Doc: gives the structure of the multiplicative group $(\Z/n\Z)^*$.
 The output $G$ depends on the value of \fl:

 \item $\fl = 0$ (default), an abelian group structure $[h,d,g]$,
 where $h = \phi(n)$ is the order (\kbd{G.no}), $d$ (\kbd{G.cyc})
 is a $k$-component row-vector $d$ of integers $d_i$ such that $d_i>1$,
 $d_i \mid d_{i-1}$ for $i \ge 2$ and
 $$ (\Z/n\Z)^* \simeq \prod_{i=1}^k (\Z/d_i\Z), $$
 and $g$ (\kbd{G.gen}) is a $k$-component row vector giving generators of
 the image of the cyclic groups $\Z/d_i\Z$.

 \item $\fl = 1$ the result is a \kbd{bid} structure without generators
 (which are well defined but not explicitly computed, which saves time);
 this allows computing discrite logarithms using \tet{znlog} (also in the
 non-cyclic case!).

 \item $\fl = 2$ same as $\fl = 1$ with generators.

 \bprog
 ? G = znstar(40)
 %1 = [16, [4, 2, 2], [Mod(17, 40), Mod(21, 40), Mod(11, 40)]]
 ? G.no   \\ eulerphi(40)
 %2 = 16
 ? G.cyc  \\ cycle structure
 %3 = [4, 2, 2]
 ? G.gen  \\ generators for the cyclic components
 %4 = [Mod(17, 40), Mod(21, 40), Mod(11, 40)]
 ? apply(znorder, G.gen)
 %5 = [4, 2, 2]
 @eprog\noindent According to the above definitions, \kbd{znstar(0)} is
 \kbd{[2, [2], [-1]]}, corresponding to $\Z^*$.

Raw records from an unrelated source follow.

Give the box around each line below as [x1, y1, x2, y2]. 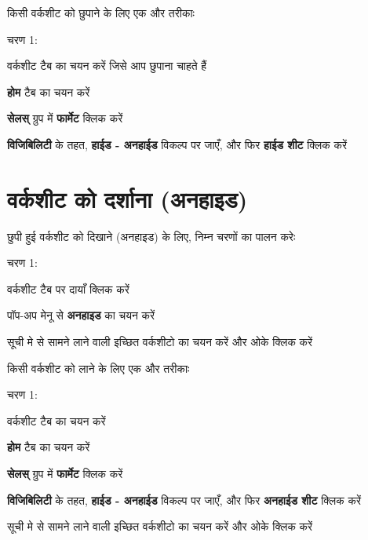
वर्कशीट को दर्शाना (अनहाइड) [7, 182, 248, 214]
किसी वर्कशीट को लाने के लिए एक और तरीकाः [7, 359, 190, 376]
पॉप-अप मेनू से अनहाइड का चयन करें [7, 307, 155, 323]
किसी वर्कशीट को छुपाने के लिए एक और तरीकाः [7, 5, 195, 20]
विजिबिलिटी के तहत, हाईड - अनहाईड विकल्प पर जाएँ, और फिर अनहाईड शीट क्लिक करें [7, 491, 361, 508]
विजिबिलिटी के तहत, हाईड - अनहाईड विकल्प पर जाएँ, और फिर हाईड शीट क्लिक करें [7, 136, 347, 152]
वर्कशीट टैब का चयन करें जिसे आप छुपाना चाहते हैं [7, 57, 207, 74]
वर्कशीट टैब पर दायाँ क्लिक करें [7, 280, 129, 297]
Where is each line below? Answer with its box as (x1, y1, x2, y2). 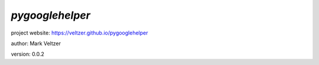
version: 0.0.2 (11, 50, 44, 58)
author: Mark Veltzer (11, 40, 61, 47)
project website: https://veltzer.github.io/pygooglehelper (11, 29, 148, 36)
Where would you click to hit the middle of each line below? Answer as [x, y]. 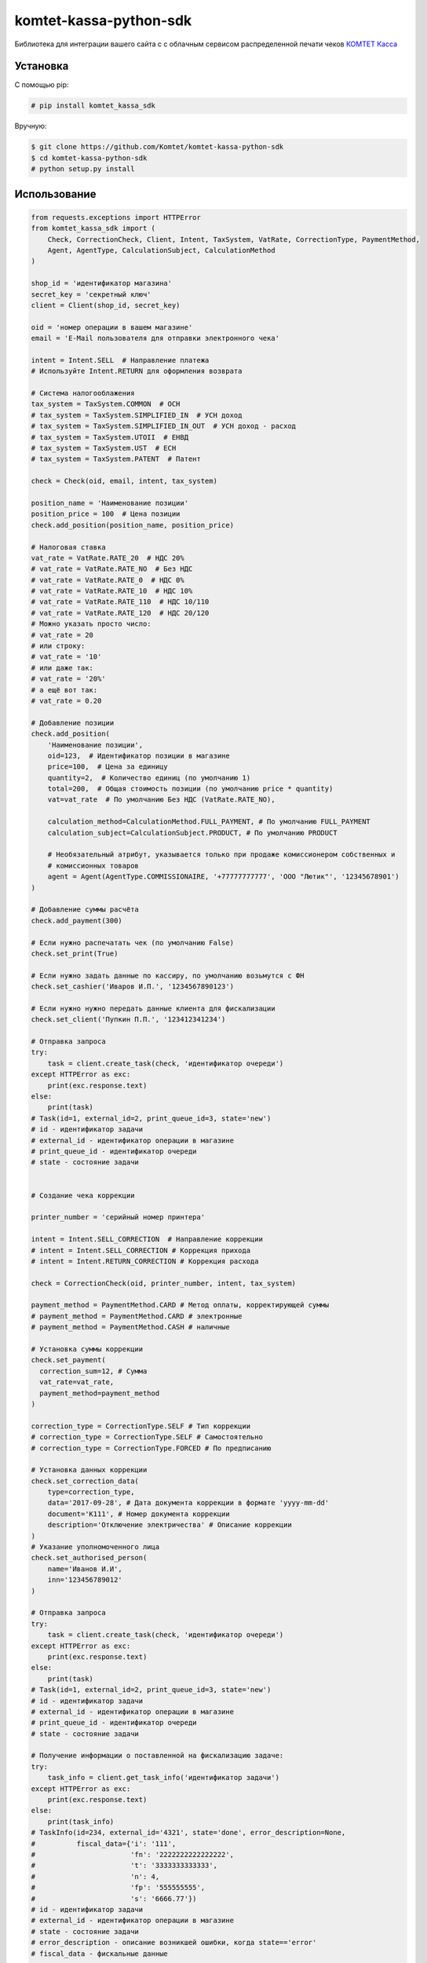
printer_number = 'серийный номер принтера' [118, 1217]
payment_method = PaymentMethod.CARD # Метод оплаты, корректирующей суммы [180, 1305]
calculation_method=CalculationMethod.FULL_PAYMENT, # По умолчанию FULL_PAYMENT [209, 822]
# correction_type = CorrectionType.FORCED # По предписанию [151, 1448]
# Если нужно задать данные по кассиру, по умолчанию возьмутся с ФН [168, 975]
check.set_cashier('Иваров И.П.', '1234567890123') [133, 987]
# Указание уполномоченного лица [95, 1547]
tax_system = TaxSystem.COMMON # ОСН [106, 404]
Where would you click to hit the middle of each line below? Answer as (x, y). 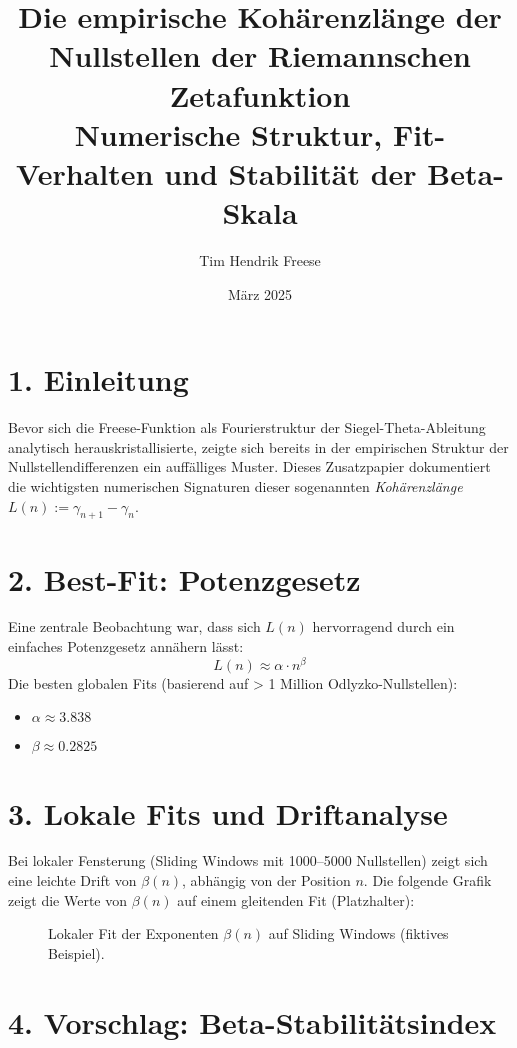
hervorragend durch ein (383, 626)
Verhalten (85, 172)
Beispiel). (76, 952)
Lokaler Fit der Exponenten (133, 933)
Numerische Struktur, (228, 133)
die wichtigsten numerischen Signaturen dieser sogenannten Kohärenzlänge (235, 485)
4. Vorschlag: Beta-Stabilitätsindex (252, 1021)
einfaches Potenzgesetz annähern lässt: (126, 646)
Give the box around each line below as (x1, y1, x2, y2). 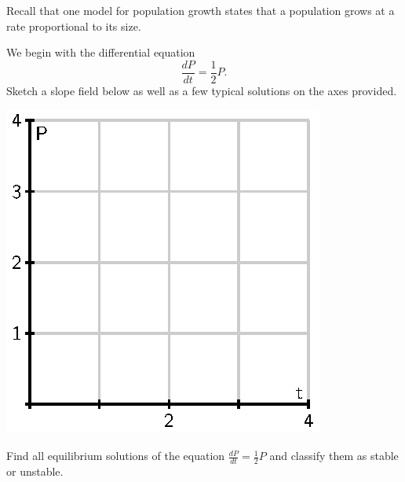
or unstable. (6, 462, 64, 479)
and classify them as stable (269, 447, 399, 464)
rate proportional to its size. (6, 17, 141, 34)
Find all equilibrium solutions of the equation (6, 447, 225, 464)
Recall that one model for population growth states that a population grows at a (6, 2, 395, 18)
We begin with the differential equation (6, 44, 195, 61)
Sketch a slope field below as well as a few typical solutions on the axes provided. (6, 82, 397, 98)
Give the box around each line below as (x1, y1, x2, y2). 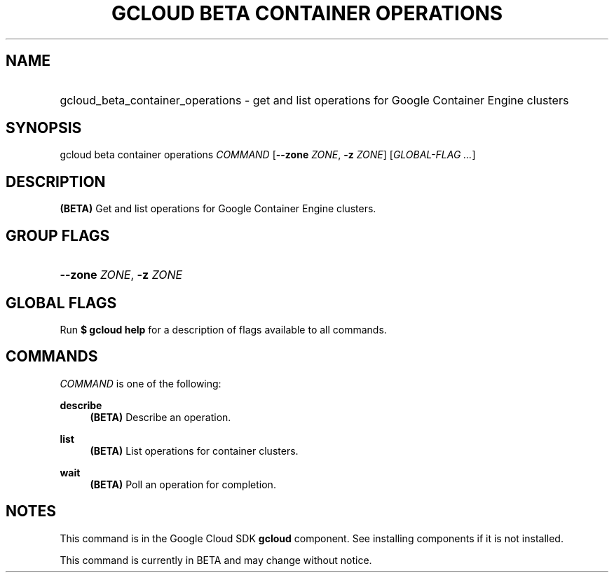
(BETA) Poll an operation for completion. (90, 478, 276, 490)
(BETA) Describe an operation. (90, 411, 231, 423)
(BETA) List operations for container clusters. (90, 444, 299, 457)
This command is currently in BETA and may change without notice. (60, 553, 372, 566)
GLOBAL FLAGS (6, 294, 117, 312)
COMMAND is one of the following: (60, 377, 221, 390)
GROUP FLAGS (6, 226, 110, 245)
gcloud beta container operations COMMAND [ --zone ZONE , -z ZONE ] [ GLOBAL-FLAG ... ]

Variant: Instead the above hardcoded numerical flags, one should rather use
 \fun{GEN}{ZNstar}{GEN N, long flag}, where \kbd{flag} is
 an or-ed combination of \tet{nf_GEN} (include generators) and \tet{nf_INIT}
 (return a full \kbd{bid}, not a group), possibly $0$. This offers
 one more combination: no gen and no init.